The Banking Supervision Department has established enablers for these objectives, on which it will focus in the coming years. These include:
· Promoting efficiency in the banking system;
· Encouraging the banking system to implement innovation and to adopt new technologies, while adjusting regulation to this objective;
· Balancing regulation while strengthening risk-based supervision.
The Banking Supervision Department’s assessment is that the implementation of structural changes coupled with the promotion of technology and innovation and encouraging significant increases in efficiency will act to increase competition in the banking system and will boost the value to customers—leading to improved service and convenience and to lower prices.
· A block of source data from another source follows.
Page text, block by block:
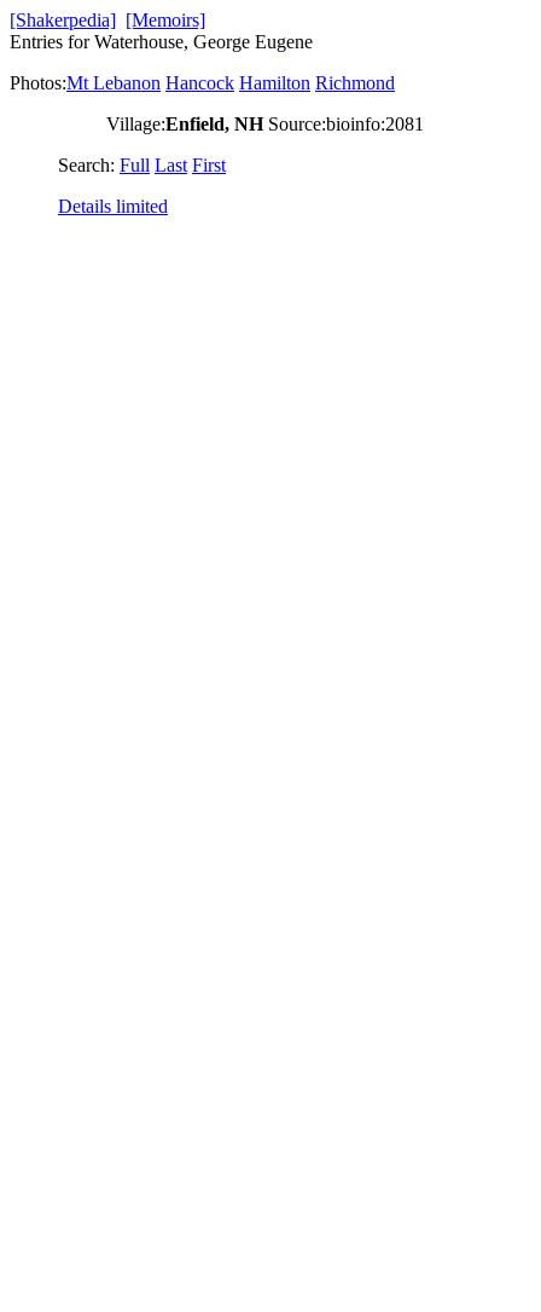
[Shakerpedia] [Memoirs]
Entries for Waterhouse, George Eugene
Photos:Mt Lebanon Hancock Hamilton Richmond
Village:Enfield, NHSource:bioinfo:2081
Search: Full Last First
Details limited

In recent months, the Banking Supervision Department has begun advancing a variety of supervisory initiatives, and has published new policy documents and guidelines. These initiatives, alongside those formulated by the Committee to Increase Competition in Financial Services, will, in coming years, create an infrastructure for competitive and efficient banking that has more value to customers. The main initiatives promoted by the Department—which are described in this report—include:
· A new policy on banking through means of communication: This policy removes the barriers to banking through means of communication, creates an infrastructure for the establishment of a digital bank with no branches, and transfers “ownership” of financial information to the customers.
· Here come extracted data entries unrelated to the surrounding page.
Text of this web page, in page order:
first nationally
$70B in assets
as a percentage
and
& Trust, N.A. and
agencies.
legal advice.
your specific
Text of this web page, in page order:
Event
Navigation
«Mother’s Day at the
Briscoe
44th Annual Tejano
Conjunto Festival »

· Guidance to the banks on increasing efficiency: This guidance requires the banks to formulate significant streamlining programs in order to reduce the efficiency gap between them and banks around the world, and with the objective of adapting the system to the technological revolution taking place in the financial arena.
· Formulating an outline for support of the establishment of new banks in Israel, including by (a) removing barriers in the area of computerized infrastructure: it will be possible to establish a joint computer center, and new banks, as well as existing small and medium-sized banks, will be able to purchase computerization and operations services from it; (b) streamlining and accelerating the process of licensing new banks, and (c) updating capital requirements. The Israeli economy is small, and in the banking industry there are size advantages. However, this outline, together with the leniencies presented in terms of banking through means of communication, could lead to the establishment of one or two digital banks in the coming years, and create a competitive threat (contestability). These, in turn, will contribute to the creation of more competitive equilibrium in retail areas.
· Creating a supervisory “level” that makes it easier for entities that do not take deposits, chiefly merchant acquirers, by reducing capital requirements from them and bringing them in line with international standards, with the aim of advancing competition in the clearing market.
· All of the aforementioned is in parallel with the support for the promotion of a credit register—a project that the Bank of Israel is leading together with the Ministry of Finance—which will serve as the infrastructure for increasing competition.
In conclusion, the changes in banking expected in the coming years, chiefly the technological revolution, will markedly impact bank customers, employees, and shareholders (primarily the general public). The changes create many opportunities, as well as new risks that must be recognized and managed. The Banking Supervision Department will accompany these processes while making sure that the adjustment of the system to the changes will respect the broad range of customers and employees, with an emphasis on increasing competition and maintaining stability.